What is required:
Only one stretch of the records below should be repeated. It starts with the line containing "Overview map of World War II in" and goes on through the line containing "for the rest of the war. The Japanese forces", exactly as written.

Records to process:
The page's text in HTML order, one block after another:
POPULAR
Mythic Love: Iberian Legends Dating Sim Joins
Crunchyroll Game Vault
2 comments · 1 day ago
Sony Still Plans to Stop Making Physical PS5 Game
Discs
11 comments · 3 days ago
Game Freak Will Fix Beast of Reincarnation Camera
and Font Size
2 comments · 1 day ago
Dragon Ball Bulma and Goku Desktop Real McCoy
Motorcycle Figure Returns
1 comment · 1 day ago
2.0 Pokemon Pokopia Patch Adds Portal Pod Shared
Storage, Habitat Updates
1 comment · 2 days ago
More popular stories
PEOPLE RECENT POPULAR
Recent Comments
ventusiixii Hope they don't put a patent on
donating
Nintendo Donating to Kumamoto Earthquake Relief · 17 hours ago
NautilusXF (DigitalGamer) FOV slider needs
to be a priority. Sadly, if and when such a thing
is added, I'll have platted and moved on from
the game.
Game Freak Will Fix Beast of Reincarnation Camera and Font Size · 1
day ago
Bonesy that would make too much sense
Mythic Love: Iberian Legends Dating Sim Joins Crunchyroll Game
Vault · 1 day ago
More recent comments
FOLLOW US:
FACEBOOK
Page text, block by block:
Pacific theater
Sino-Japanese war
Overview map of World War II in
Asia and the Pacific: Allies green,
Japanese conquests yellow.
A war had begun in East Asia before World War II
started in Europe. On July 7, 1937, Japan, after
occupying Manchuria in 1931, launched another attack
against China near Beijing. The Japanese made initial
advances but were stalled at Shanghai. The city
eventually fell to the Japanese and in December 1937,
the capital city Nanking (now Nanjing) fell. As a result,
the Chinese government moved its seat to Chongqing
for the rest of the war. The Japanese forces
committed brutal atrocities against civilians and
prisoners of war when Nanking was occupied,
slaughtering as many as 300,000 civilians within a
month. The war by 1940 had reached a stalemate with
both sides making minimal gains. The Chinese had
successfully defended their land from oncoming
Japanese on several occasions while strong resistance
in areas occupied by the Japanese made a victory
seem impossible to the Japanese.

Completed exercise:
Overview map of World War II in
Asia and the Pacific: Allies green,
Japanese conquests yellow.
A war had begun in East Asia before World War II
started in Europe. On July 7, 1937, Japan, after
occupying Manchuria in 1931, launched another attack
against China near Beijing. The Japanese made initial
advances but were stalled at Shanghai. The city
eventually fell to the Japanese and in December 1937,
the capital city Nanking (now Nanjing) fell. As a result,
the Chinese government moved its seat to Chongqing
for the rest of the war. The Japanese forces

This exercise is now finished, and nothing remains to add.